For XIC-based quantification, XICs are "cross-referenced" based on their protein and sequence information across experimental conditions. These cross referenced XICs are used to fill a table with quantification values. The analysis of this data proceeds exactly the same way as alignment-based quantification, except you need to make sure that both "Use Isotope Mode" and "Use Align Mode" are not checked. You can save the output using "Label Free > Save CSV..." and use the same scripts to analyze the output.
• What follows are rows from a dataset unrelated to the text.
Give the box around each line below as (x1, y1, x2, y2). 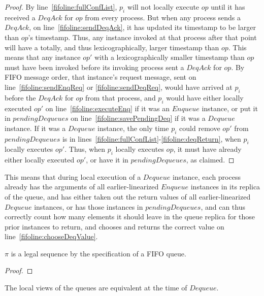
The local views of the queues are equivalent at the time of (5, 282, 187, 293)
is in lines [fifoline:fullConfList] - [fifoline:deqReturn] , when (62, 133, 241, 144)
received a (5, 12, 36, 22)
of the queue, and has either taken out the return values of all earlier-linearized (5, 191, 251, 202)
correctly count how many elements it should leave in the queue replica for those (5, 211, 255, 222)
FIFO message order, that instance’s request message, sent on (5, 72, 196, 82)
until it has (211, 2, 245, 12)
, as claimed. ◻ (186, 154, 235, 165)
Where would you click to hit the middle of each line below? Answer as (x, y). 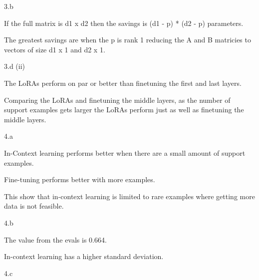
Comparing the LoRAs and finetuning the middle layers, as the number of (117, 100)
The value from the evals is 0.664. (55, 239)
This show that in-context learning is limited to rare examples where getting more (129, 196)
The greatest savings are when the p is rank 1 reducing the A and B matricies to (128, 40)
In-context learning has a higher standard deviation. (84, 256)
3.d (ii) (15, 66)
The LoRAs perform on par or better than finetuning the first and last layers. (123, 83)
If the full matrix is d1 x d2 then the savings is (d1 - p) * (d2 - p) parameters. (124, 23)
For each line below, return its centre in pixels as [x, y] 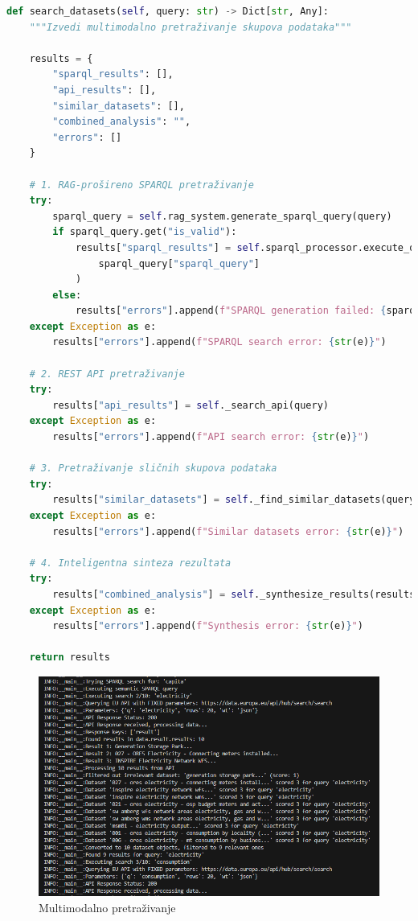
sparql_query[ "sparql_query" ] [179, 263]
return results [70, 658]
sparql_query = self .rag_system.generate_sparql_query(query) [222, 216]
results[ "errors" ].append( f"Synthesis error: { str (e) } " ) [208, 626]
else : [67, 295]
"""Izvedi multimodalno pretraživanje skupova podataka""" [191, 27]
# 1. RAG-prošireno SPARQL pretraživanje [141, 185]
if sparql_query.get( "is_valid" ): [145, 232]
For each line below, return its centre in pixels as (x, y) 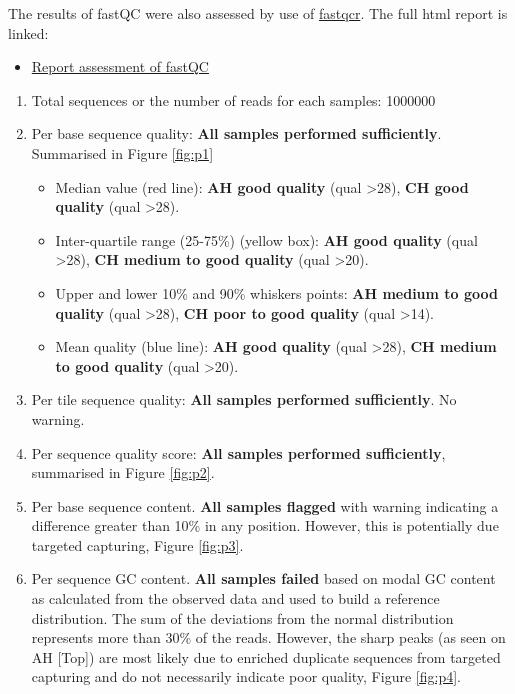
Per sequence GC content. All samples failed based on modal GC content (263, 578)
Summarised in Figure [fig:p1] (122, 152)
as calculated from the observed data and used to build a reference (235, 598)
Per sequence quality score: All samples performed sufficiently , (238, 452)
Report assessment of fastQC (120, 66)
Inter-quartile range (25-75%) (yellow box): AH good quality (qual (266, 239)
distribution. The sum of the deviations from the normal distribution (242, 617)
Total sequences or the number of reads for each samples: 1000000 (233, 99)
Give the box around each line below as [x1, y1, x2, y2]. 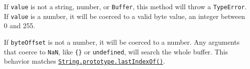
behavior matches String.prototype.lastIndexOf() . [4, 56, 165, 66]
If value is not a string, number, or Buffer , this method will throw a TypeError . [4, 1, 247, 11]
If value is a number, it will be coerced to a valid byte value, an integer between [4, 11, 245, 21]
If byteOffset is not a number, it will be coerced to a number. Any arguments [4, 36, 240, 47]
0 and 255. [4, 20, 35, 31]
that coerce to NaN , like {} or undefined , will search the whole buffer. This [4, 46, 228, 56]
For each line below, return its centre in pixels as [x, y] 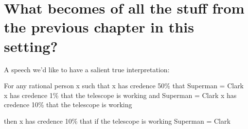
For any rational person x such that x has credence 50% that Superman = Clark [124, 86]
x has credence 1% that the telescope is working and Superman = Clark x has [120, 95]
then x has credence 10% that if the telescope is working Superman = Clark [117, 121]
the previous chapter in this [99, 27]
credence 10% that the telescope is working [68, 105]
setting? [31, 46]
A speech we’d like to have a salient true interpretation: [87, 69]
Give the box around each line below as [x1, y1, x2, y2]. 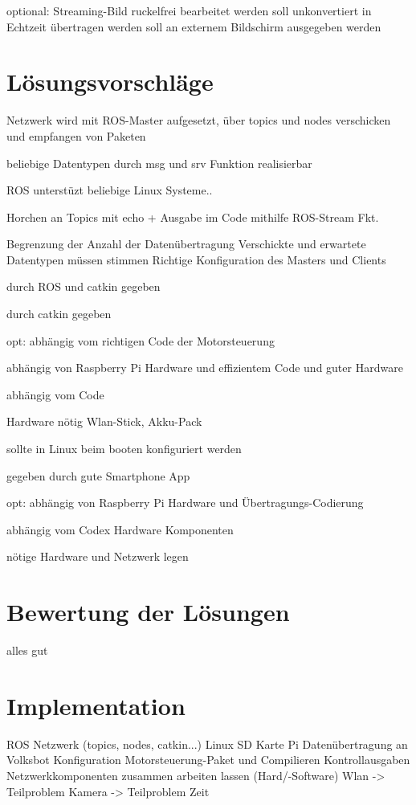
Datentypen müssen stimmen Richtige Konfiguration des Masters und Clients [6, 251, 386, 268]
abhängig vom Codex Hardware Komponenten [6, 521, 234, 537]
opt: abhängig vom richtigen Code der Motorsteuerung [6, 332, 275, 349]
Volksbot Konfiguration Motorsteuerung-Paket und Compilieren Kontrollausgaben [6, 751, 410, 768]
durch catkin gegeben [6, 305, 112, 322]
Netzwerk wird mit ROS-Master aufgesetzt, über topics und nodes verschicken [6, 112, 391, 129]
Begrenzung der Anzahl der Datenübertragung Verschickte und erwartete [6, 235, 366, 252]
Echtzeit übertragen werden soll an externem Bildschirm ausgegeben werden [6, 18, 381, 35]
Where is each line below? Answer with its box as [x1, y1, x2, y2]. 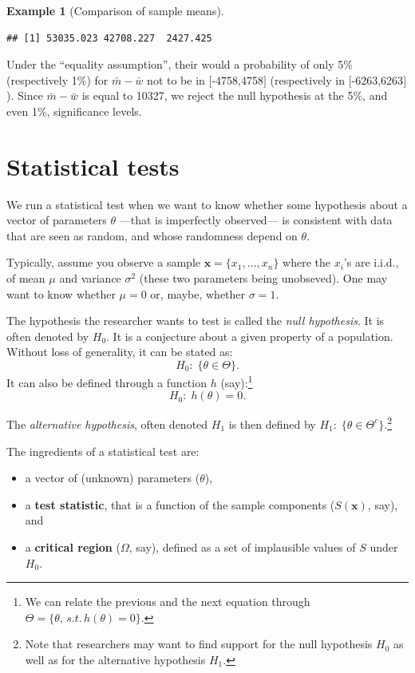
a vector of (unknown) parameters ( [25, 469, 200, 486]
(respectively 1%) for [6, 71, 109, 88]
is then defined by [228, 415, 316, 432]
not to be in [147, 71, 205, 88]
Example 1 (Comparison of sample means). [6, 2, 224, 18]
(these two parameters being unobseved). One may [139, 270, 388, 287]
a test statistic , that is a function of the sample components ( [25, 496, 335, 513]
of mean [6, 270, 45, 287]
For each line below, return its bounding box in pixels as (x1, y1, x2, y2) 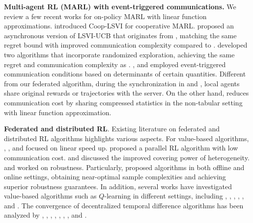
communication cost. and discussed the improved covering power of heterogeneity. (4, 152, 250, 162)
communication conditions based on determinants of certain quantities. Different (4, 69, 246, 79)
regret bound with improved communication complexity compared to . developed (4, 40, 248, 50)
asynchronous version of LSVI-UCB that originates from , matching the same (4, 30, 237, 40)
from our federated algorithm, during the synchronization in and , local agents (4, 78, 240, 88)
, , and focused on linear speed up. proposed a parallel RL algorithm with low (4, 143, 238, 153)
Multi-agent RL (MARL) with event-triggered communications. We (4, 1, 236, 11)
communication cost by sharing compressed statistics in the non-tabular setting (4, 97, 243, 107)
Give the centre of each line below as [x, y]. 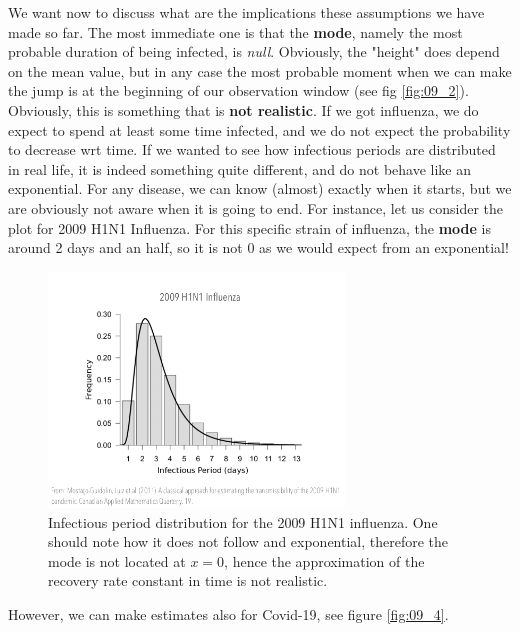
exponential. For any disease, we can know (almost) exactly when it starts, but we [260, 188]
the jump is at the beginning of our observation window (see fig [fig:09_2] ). [238, 90]
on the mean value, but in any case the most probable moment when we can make [260, 70]
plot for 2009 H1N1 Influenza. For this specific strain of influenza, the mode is [249, 227]
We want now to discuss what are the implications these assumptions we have [246, 12]
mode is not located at [117, 560]
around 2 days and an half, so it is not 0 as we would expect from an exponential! [258, 247]
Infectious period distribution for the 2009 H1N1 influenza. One [243, 521]
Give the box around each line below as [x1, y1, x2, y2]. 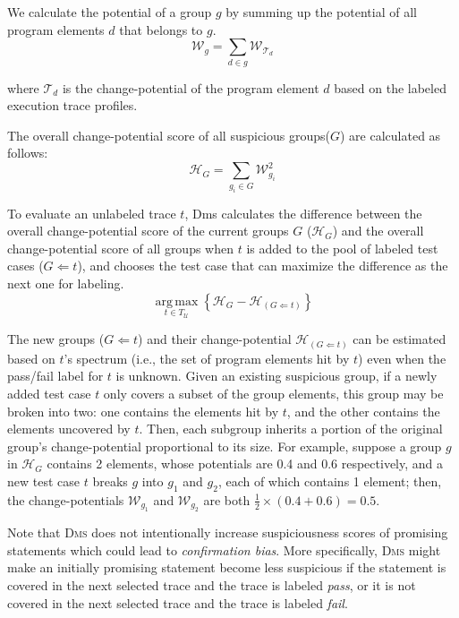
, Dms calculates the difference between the [184, 203, 422, 222]
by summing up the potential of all [225, 3, 417, 21]
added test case [7, 383, 91, 402]
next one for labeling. [7, 274, 124, 293]
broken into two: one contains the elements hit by [7, 401, 279, 420]
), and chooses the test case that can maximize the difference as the [77, 256, 448, 275]
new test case [7, 471, 81, 490]
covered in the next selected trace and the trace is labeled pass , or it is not [7, 575, 416, 594]

This mode is particularly useful for cases where you have many gel fractions per experimental condition and the alignment is not consistent across these gel fractions.

License

BSD License

Copyright (c) 2012, Princeton University

All rights reserved.

Redistribution and use in source and binary forms, with or without modification, are permitted provided that the following conditions are met:

THIS SOFTWARE IS PROVIDED BY THE COPYRIGHT HOLDERS AND CONTRIBUTORS "AS IS" AND ANY EXPRESS OR IMPLIED WARRANTIES, INCLUDING, BUT NOT LIMITED TO, THE IMPLIED WARRANTIES OF MERCHANTABILITY AND FITNESS FOR A PARTICULAR PURPOSE ARE DISCLAIMED. IN NO EVENT SHALL PRINCETON UNIVERSITY BE LIABLE FOR ANY DIRECT, INDIRECT, INCIDENTAL, SPECIAL, EXEMPLARY, OR CONSEQUENTIAL DAMAGES (INCLUDING, BUT NOT LIMITED TO, PROCUREMENT OF SUBSTITUTE GOODS OR SERVICES; LOSS OF USE, DATA, OR PROFITS; OR BUSINESS INTERRUPTION) HOWEVER CAUSED AND ON ANY THEORY OF LIABILITY, WHETHER IN CONTRACT, STRICT LIABILITY, OR TORT (INCLUDING NEGLIGENCE OR OTHERWISE) ARISING IN ANY WAY OUT OF THE USE OF THIS SOFTWARE, EVEN IF ADVISED OF THE POSSIBILITY OF SUCH DAMAGE.